Below are the records; copy exactly the stretch from the line containing "Para la creación" through the line containing "la función InitConditions", both ends included, and nothing else.

[Task data]

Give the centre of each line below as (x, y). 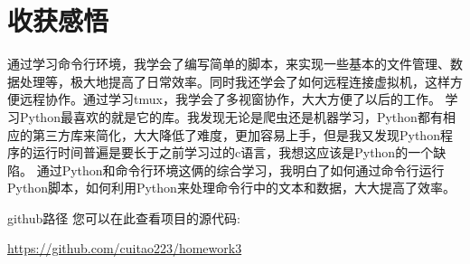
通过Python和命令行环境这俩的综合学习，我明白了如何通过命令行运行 (240, 170)
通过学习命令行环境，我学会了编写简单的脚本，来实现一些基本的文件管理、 (229, 64)
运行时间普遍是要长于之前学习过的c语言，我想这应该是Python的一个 (233, 152)
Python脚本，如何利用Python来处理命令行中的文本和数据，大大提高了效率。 (231, 188)
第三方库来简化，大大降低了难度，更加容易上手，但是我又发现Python (236, 134)
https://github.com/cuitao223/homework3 (125, 248)
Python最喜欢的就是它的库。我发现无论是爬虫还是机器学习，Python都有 (231, 116)
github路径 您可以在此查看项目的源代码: (124, 217)
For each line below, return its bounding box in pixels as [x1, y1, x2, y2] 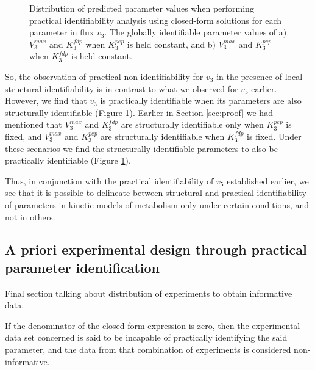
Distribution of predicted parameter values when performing [29, 2, 254, 14]
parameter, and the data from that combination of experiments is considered [5, 343, 291, 356]
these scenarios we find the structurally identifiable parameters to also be [5, 142, 278, 154]
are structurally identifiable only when [121, 118, 264, 131]
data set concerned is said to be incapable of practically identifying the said [5, 331, 288, 344]
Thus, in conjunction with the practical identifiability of [5, 174, 214, 187]
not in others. [5, 210, 55, 223]
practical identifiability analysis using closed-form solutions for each [29, 13, 281, 26]
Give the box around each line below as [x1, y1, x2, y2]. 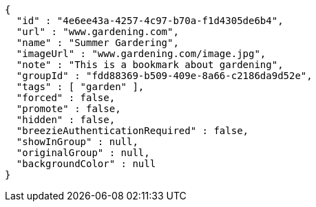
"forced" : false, [16, 92, 116, 103]
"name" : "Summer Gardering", [16, 37, 179, 48]
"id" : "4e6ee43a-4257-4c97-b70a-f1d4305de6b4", [16, 15, 284, 26]
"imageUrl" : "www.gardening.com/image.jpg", [16, 48, 266, 59]
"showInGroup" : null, [16, 136, 138, 147]
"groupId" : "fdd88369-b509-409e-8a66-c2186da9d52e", [16, 70, 313, 81]
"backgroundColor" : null [16, 158, 156, 169]
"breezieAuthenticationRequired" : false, [16, 125, 249, 136]
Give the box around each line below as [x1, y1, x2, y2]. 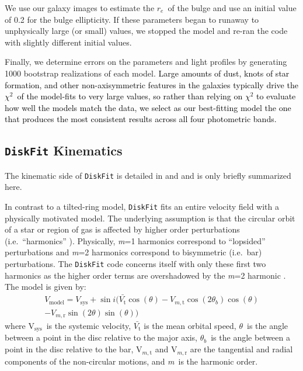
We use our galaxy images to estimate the [5, 2, 155, 13]
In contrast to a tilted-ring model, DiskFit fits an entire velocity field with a [5, 200, 280, 212]
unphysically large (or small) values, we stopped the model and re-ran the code [5, 25, 288, 37]
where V [5, 320, 34, 332]
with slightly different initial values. [5, 36, 132, 48]
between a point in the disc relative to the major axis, [5, 331, 197, 344]
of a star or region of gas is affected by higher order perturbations [5, 223, 240, 235]
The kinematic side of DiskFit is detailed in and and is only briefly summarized [5, 169, 291, 181]
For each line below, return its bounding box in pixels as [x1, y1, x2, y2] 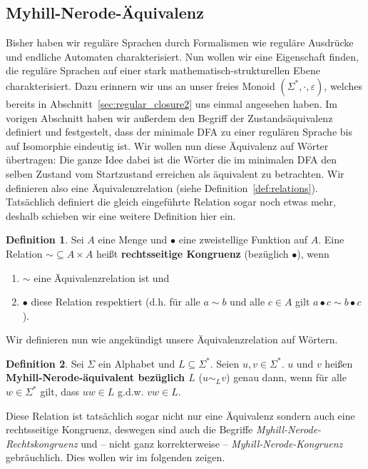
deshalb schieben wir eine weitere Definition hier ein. [6, 208, 236, 223]
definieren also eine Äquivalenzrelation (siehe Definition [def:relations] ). [6, 180, 318, 195]
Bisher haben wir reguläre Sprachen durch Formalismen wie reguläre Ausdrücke [6, 35, 354, 50]
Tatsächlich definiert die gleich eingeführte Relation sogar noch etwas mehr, [6, 194, 336, 209]
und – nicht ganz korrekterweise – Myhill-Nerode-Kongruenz [81, 435, 343, 450]
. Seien [210, 355, 240, 370]
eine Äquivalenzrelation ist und [34, 270, 170, 285]
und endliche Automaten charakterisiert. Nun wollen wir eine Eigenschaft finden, [6, 49, 359, 64]
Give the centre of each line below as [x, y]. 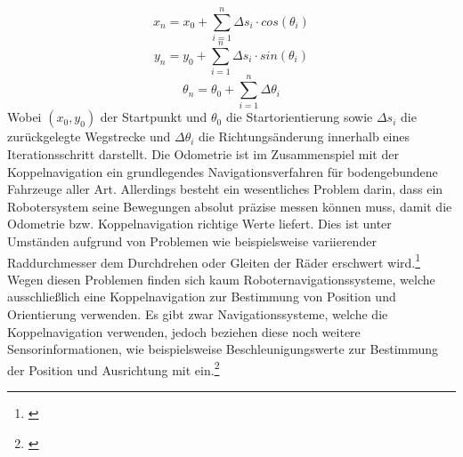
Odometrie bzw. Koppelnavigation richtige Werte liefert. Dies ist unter [199, 224]
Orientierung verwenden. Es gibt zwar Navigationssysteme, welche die [198, 313]
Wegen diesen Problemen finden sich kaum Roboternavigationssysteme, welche [221, 279]
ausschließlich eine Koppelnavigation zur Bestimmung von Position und [202, 297]
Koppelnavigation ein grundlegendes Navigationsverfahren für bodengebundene [223, 171]
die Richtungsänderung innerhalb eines [304, 136]
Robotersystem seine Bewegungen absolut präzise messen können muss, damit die [230, 206]
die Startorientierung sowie [299, 117]
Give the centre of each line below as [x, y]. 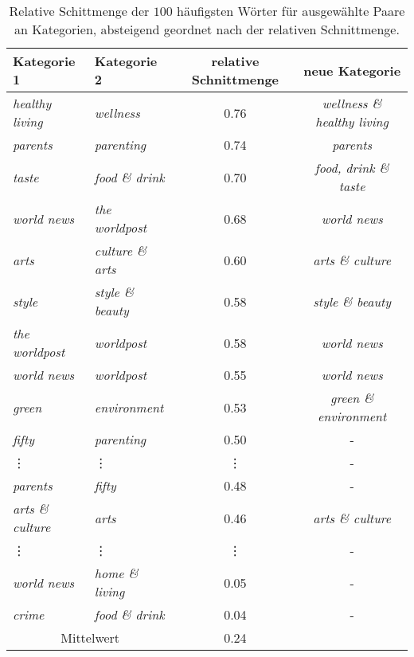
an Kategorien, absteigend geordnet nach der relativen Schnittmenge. [207, 29]
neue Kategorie [352, 70]
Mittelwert [90, 637]
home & [116, 573]
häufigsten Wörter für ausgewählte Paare [291, 11]
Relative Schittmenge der [79, 11]
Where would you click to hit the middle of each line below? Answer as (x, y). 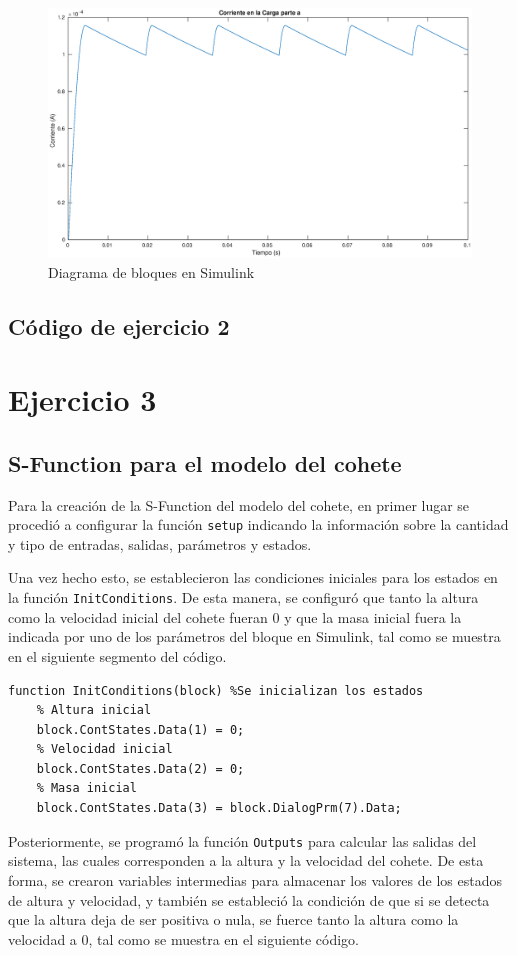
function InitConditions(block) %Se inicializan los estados (216, 690)
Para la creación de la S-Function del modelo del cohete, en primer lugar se (239, 504)
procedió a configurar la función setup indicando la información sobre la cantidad (258, 524)
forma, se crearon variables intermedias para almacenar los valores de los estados (255, 879)
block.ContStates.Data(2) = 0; (140, 768)
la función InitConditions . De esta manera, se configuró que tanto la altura (243, 597)
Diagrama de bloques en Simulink (151, 271)
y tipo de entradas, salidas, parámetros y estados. (160, 543)
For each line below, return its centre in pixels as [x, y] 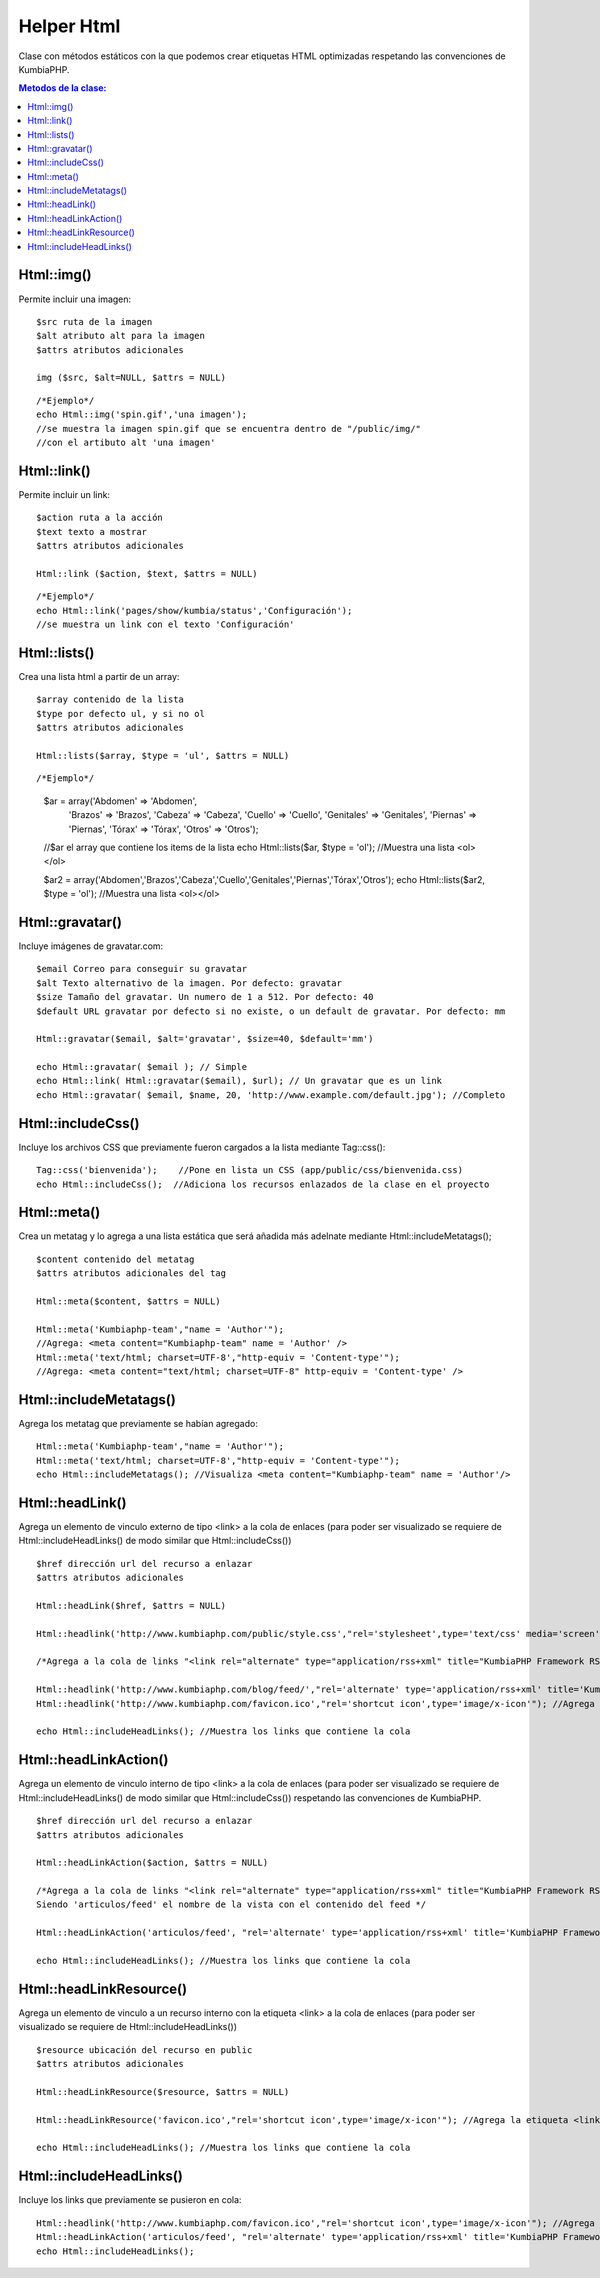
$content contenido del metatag [115, 1259]
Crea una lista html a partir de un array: [99, 676]
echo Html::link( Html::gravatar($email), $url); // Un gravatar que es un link [239, 1081]
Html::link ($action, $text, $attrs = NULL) [147, 573]
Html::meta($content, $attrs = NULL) [129, 1301]
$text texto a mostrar [92, 531]
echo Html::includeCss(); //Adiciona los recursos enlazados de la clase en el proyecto [263, 1184]
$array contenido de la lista [110, 699]
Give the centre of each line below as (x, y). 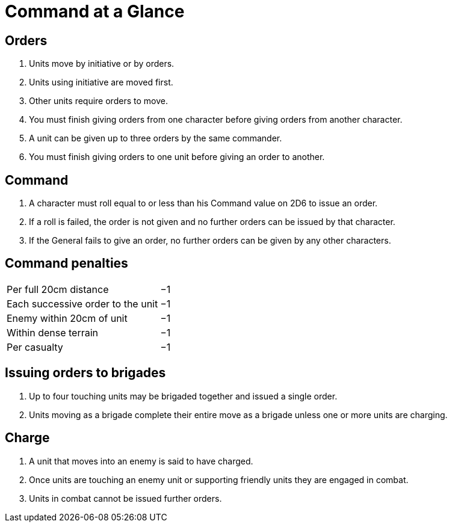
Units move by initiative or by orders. (102, 64)
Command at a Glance (95, 11)
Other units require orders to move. (98, 101)
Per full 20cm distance (58, 289)
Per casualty (35, 347)
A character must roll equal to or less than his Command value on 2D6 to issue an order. (203, 203)
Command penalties (67, 263)
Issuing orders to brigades (85, 373)
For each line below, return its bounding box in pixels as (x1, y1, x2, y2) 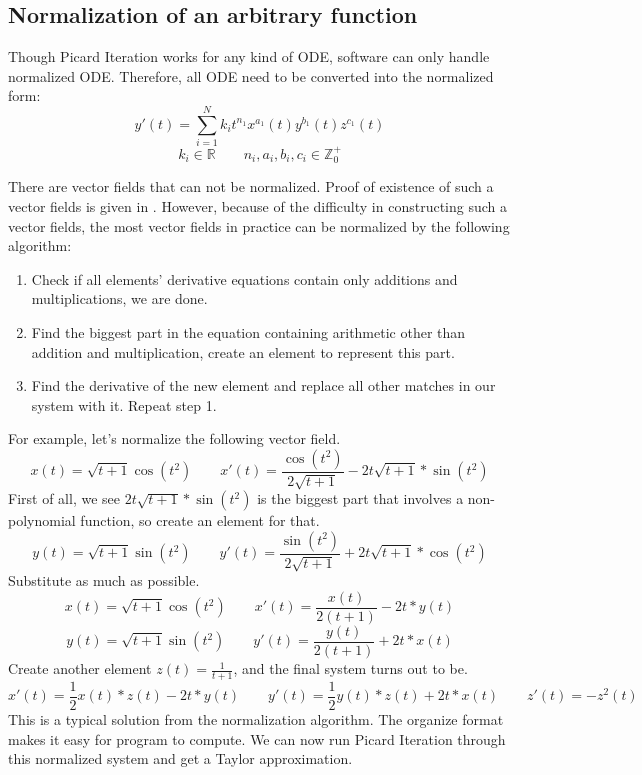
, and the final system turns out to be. (233, 658, 468, 679)
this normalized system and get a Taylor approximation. (8, 748, 353, 769)
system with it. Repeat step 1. (31, 394, 217, 415)
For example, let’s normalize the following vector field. (8, 428, 341, 449)
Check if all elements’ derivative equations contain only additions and (31, 268, 458, 289)
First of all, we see (8, 488, 120, 509)
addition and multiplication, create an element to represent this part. (31, 341, 455, 362)
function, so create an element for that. (80, 510, 320, 531)
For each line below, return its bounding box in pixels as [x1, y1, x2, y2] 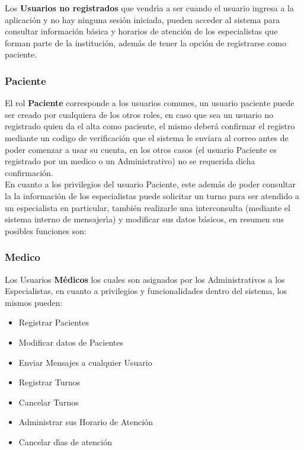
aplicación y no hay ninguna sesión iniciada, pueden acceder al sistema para [5, 13, 280, 25]
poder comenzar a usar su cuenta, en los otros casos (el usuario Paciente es [5, 143, 277, 155]
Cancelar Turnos [18, 395, 79, 408]
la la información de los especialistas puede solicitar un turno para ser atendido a [5, 189, 299, 202]
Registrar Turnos [18, 376, 81, 388]
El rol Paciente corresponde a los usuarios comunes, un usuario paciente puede [5, 97, 295, 109]
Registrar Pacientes [18, 316, 89, 328]
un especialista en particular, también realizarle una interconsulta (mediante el [5, 201, 290, 213]
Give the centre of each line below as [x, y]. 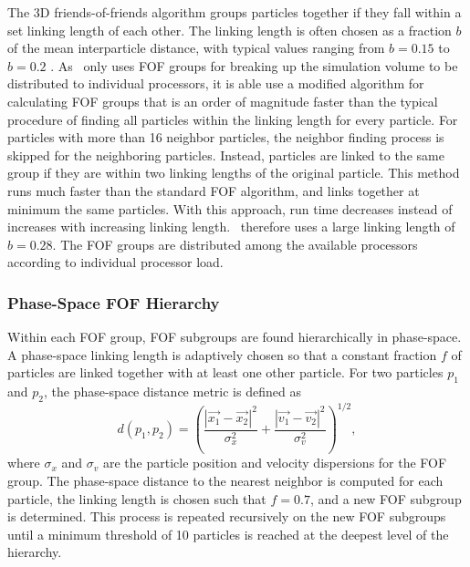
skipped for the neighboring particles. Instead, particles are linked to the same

[/Task data]

* _Response to the task_:
Para la creación de la S-Function del modelo del cohete, en primer lugar se (239, 504)
procedió a configurar la función setup indicando la información sobre la cantidad (258, 524)
forma, se crearon variables intermedias para almacenar los valores de los estados (255, 879)
block.ContStates.Data(2) = 0; (140, 768)
la función InitConditions . De esta manera, se configuró que tanto la altura (243, 597)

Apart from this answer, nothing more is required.